- _WORK ORDER_:
Answer with a number only, giving how many lines in the data below include "have".

- _SUPPLIED RECORDS_:

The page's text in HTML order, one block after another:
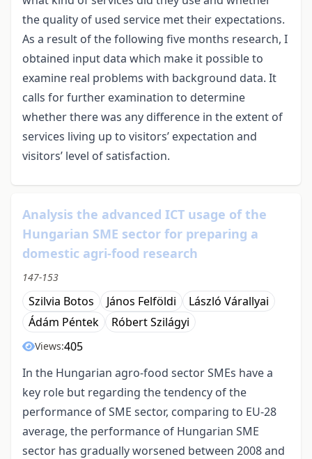
the quality of used service met their expectations.
As a result of the following five months research, I
obtained input data which make it possible to
examine real problems with background data. It
calls for further examination to determine
whether there was any difference in the extent of
services living up to visitors’ expectation and
visitors’ level of satisfaction.
Analysis the advanced ICT usage of the
Hungarian SME sector for preparing a
domestic agri-food research
147-153
Szilvia Botos János Felföldi
László Várallyai
Ádám Péntek
Róbert Szilágyi
Views:405
In the Hungarian agro-food sector SMEs have a
key role but regarding the tendency of the
performance of SME sector, comparing to EU-28
average, the performance of Hungarian SME
sector has gradually worsened between 2008 and
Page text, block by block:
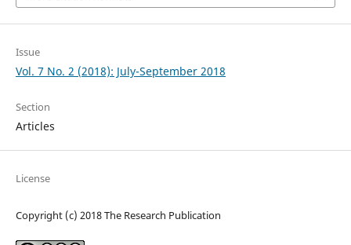
Issue
Vol. 7 No. 2 (2018): July-September 2018
Section
Articles
License
Copyright (c) 2018 The Research Publication
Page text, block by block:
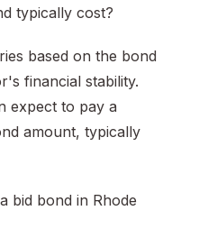
typically cost?
based on the bond
financial stability.
expect to pay a
amount, typically
bid bond in Rhode
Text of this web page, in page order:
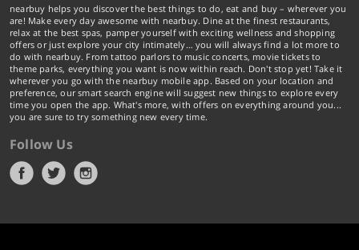
nearbuy helps you discover the best things to do, eat and buy – wherever you
are! Make every day awesome with nearbuy. Dine at the finest restaurants,
relax at the best spas, pamper yourself with exciting wellness and shopping
offers or just explore your city intimately… you will always find a lot more to
do with nearbuy. From tattoo parlors to music concerts, movie tickets to
theme parks, everything you want is now within reach. Don't stop yet! Take it
wherever you go with the nearbuy mobile app. Based on your location and
preference, our smart search engine will suggest new things to explore every
time you open the app. What's more, with offers on everything around you...
you are sure to try something new every time.
Follow Us
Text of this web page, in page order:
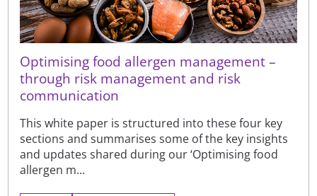
Optimising food allergen management –
through risk management and risk
communication
This white paper is structured into these four key
sections and summarises some of the key insights
and updates shared during our ‘Optimising food
allergen m...
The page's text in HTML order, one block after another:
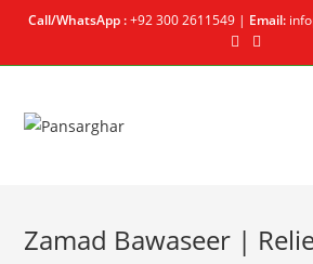
Call/WhatsApp :+92 300 2611549 | Email:
Zamad Bawaseer |
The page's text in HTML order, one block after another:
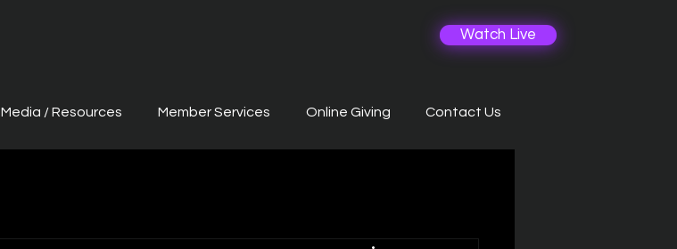
Watch Live
Media / Resources Member Services Online Giving Contact Us
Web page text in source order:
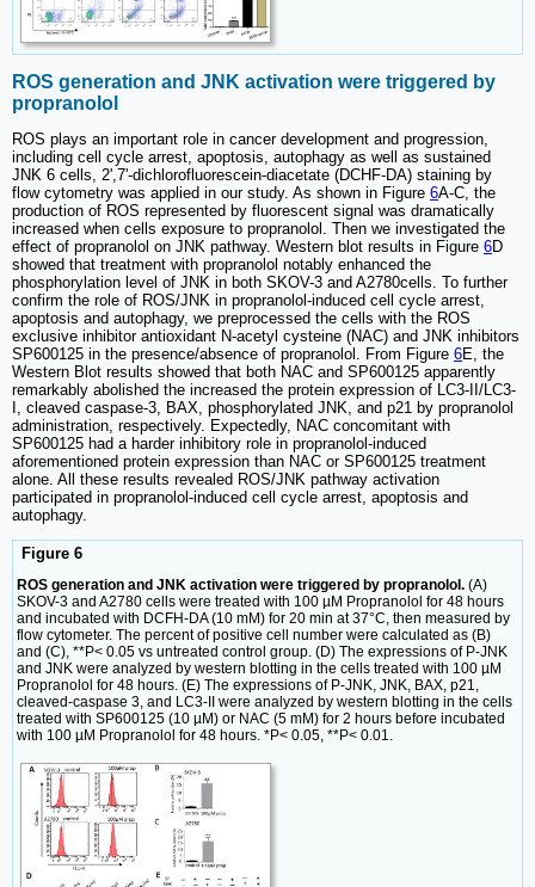
ROS generation and JNK activation were triggered by
propranolol
ROS plays an important role in cancer development and progression,
including cell cycle arrest, apoptosis, autophagy as well as sustained
JNK 6 cells, 2',7'-dichlorofluorescein-diacetate (DCHF-DA) staining by
flow cytometry was applied in our study. As shown in Figure 6A-C, the
production of ROS represented by fluorescent signal was dramatically
increased when cells exposure to propranolol. Then we investigated the
effect of propranolol on JNK pathway. Western blot results in Figure 6D
showed that treatment with propranolol notably enhanced the
phosphorylation level of JNK in both SKOV-3 and A2780cells. To further
confirm the role of ROS/JNK in propranolol-induced cell cycle arrest,
apoptosis and autophagy, we preprocessed the cells with the ROS
exclusive inhibitor antioxidant N-acetyl cysteine (NAC) and JNK inhibitors
SP600125 in the presence/absence of propranolol. From Figure 6E, the
Western Blot results showed that both NAC and SP600125 apparently
remarkably abolished the increased the protein expression of LC3-II/LC3-
I, cleaved caspase-3, BAX, phosphorylated JNK, and p21 by propranolol
administration, respectively. Expectedly, NAC concomitant with
SP600125 had a harder inhibitory role in propranolol-induced
aforementioned protein expression than NAC or SP600125 treatment
alone. All these results revealed ROS/JNK pathway activation
participated in propranolol-induced cell cycle arrest, apoptosis and
autophagy.
Figure 6
ROS generation and JNK activation were triggered by propranolol. (A)
SKOV-3 and A2780 cells were treated with 100 µM Propranolol for 48 hours
and incubated with DCFH-DA (10 mM) for 20 min at 37°C, then measured by
flow cytometer. The percent of positive cell number were calculated as (B)
and (C), **P< 0.05 vs untreated control group. (D) The expressions of P-JNK
and JNK were analyzed by western blotting in the cells treated with 100 µM
Propranolol for 48 hours. (E) The expressions of P-JNK, JNK, BAX, p21,
cleaved-caspase 3, and LC3-II were analyzed by western blotting in the cells
treated with SP600125 (10 µM) or NAC (5 mM) for 2 hours before incubated
with 100 µM Propranolol for 48 hours. *P< 0.05, **P< 0.01.
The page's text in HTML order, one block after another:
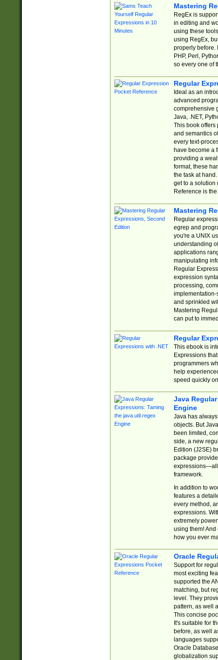
Mastering
RegEx is
in editing and
using these
using RegEx,
properly before.
PHP, Perl,
so every one of
Regular
Ideal as an
advanced
comprehensive
Java, .NET,
This book offers
and semantics
every text-
have become a
providing a
format, these
the task at
get to a solution
Reference is
Mastering
Regular
egrep and
you're a UNIX
understanding
applications
manipulating
Regular
expression
processing,
implementation-
and sprinkled
Mastering
can put to
Regular
This ebook is
Expressions
programmers
help
speed quickly
Java
Engine
Java has
objects. But
been limited,
side, a new
Edition (J2SE)
package
expressions—all
framework.
In addition to
features a
every method,
expressions.
extremely
using them! And
how you ever
Oracle
Support for
most exciting
supported the
matching, but
level. They
pattern, as well
This concise
It's suitable for
before, as well
languages
Oracle
globalization
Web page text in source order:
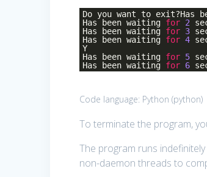
Do you want to exit?Has
Has been waiting for 2
Has been waiting for 3
Has been waiting for 4
Y
Has been waiting for 5
Has been waiting for 6
Code language: Python (python)
To terminate the program,
The program runs
non-daemon threads to
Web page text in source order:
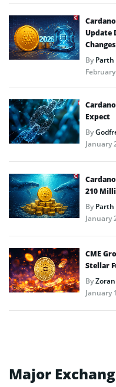
Update
ByParth
Expect
By
January
210
ByParth
January
CME
Stellar
By
January
Major
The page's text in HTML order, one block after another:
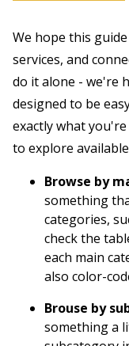
We hope this
services, and
do it alone - we're
designed to be
exactly what
to explore
Browse by
something
categories,
check the
each main
also color-
Brouse by
something a
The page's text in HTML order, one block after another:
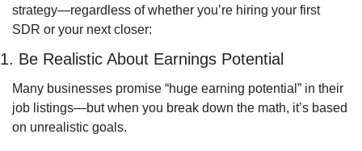
strategy—regardless of whether you’re hiring your first
SDR or your next closer:
1. Be Realistic About Earnings Potential
Many businesses promise “huge earning potential” in their
job listings—but when you break down the math, it’s based
on unrealistic goals.
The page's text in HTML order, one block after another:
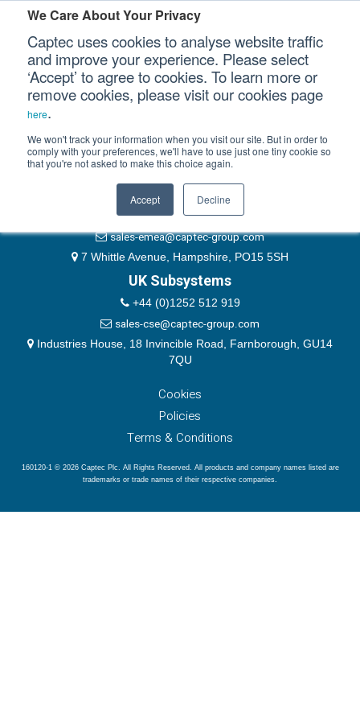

- _EXERCISE RESULT_:
2